Wherever the word "posts" turns up in a line of the entries, copy that line.

Stored records:

********

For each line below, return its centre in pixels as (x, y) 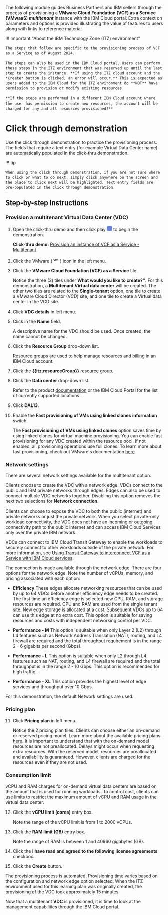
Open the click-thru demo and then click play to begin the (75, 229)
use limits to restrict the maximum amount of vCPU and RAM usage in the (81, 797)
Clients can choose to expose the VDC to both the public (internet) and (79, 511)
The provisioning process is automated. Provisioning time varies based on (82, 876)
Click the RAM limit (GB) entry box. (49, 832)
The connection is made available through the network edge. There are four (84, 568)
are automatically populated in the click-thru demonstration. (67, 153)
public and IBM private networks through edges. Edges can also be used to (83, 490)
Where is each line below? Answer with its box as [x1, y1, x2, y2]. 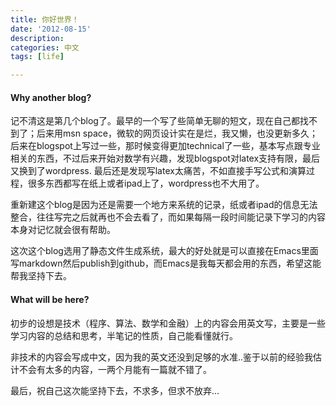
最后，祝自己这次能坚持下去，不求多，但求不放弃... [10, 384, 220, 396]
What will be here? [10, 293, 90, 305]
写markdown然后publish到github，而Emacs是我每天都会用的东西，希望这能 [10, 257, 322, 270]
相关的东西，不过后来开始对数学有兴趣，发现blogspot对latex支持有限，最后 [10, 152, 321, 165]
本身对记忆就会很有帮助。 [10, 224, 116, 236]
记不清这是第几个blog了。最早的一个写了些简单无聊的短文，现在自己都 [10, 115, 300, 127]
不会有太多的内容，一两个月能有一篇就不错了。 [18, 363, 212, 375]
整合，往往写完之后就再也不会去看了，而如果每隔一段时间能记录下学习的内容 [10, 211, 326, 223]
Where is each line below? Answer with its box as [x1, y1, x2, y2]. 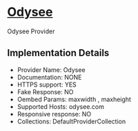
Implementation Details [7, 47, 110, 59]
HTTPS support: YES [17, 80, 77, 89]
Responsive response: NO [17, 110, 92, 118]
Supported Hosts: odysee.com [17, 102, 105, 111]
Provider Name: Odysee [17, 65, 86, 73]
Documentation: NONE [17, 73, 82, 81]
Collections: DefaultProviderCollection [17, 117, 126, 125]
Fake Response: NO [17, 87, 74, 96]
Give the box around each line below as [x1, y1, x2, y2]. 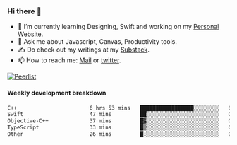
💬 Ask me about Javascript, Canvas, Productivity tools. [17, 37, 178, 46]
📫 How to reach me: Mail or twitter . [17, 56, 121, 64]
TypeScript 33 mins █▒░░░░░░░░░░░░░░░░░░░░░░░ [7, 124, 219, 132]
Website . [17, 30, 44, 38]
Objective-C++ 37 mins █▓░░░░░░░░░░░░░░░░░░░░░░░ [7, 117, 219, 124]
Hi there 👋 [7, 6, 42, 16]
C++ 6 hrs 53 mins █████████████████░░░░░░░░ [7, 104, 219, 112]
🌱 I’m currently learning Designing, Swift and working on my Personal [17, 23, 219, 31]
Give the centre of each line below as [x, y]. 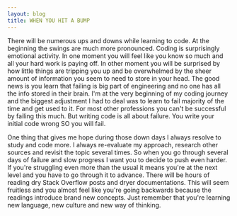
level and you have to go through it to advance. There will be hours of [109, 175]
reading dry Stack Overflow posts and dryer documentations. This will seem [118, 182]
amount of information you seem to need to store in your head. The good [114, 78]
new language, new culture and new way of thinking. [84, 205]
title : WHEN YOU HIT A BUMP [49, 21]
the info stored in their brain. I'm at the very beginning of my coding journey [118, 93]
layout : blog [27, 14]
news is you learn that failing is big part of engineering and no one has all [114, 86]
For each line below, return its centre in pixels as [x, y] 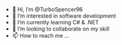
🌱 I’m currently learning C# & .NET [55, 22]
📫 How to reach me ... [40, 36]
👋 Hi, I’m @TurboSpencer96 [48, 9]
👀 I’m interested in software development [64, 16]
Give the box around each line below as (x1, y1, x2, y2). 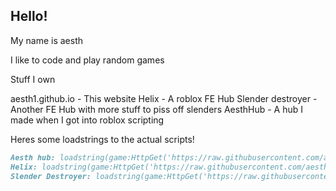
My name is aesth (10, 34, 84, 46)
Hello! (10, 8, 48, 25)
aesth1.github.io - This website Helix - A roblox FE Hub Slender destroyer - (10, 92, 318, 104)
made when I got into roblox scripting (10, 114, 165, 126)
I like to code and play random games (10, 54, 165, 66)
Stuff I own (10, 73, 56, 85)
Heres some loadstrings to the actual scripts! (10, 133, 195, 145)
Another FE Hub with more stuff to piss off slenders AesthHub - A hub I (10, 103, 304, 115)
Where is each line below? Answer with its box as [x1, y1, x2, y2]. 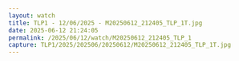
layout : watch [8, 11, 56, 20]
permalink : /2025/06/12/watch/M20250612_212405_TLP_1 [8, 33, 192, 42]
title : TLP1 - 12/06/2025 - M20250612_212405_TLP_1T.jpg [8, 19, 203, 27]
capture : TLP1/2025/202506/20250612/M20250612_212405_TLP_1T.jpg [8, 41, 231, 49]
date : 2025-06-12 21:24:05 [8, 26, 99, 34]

********

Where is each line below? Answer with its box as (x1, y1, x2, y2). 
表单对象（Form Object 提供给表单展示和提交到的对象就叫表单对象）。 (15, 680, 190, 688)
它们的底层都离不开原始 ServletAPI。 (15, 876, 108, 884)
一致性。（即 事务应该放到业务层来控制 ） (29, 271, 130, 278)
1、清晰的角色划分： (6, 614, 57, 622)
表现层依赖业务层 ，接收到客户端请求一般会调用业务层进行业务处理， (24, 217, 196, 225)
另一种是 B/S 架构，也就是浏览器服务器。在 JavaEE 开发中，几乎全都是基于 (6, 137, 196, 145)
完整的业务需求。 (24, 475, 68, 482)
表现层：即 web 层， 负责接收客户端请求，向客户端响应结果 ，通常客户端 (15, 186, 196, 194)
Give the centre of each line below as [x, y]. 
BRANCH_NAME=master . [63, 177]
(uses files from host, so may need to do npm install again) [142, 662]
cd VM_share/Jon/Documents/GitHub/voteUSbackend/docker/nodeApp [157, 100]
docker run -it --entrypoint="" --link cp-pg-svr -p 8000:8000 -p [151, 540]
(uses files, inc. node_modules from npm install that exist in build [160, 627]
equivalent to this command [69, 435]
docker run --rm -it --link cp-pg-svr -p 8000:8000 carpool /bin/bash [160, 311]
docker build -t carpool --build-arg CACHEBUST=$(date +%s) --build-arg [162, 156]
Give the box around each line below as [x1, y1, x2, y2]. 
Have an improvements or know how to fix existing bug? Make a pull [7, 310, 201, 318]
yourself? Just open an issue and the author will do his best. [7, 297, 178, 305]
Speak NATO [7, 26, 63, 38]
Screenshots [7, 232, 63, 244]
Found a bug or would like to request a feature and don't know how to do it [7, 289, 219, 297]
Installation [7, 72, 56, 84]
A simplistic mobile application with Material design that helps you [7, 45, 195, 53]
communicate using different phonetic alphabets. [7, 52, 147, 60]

********

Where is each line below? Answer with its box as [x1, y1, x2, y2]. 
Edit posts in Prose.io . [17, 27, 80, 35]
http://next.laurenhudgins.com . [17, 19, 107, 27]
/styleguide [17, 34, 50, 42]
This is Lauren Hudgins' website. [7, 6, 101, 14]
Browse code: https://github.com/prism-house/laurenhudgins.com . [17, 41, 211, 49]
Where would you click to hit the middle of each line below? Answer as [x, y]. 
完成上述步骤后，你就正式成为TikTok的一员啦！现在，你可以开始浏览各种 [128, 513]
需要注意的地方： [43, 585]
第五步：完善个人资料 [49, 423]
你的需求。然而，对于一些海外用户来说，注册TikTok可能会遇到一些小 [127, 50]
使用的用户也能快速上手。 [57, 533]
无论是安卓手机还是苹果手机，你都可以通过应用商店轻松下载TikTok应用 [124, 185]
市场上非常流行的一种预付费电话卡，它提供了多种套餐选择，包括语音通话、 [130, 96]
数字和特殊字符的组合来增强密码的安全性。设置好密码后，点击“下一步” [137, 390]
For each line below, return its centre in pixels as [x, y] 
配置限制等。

********

▸ **Solution**
reading dry Stack Overflow posts and dryer documentations. This will seem [118, 182]
Edit posts in Prose.io . [17, 27, 80, 35]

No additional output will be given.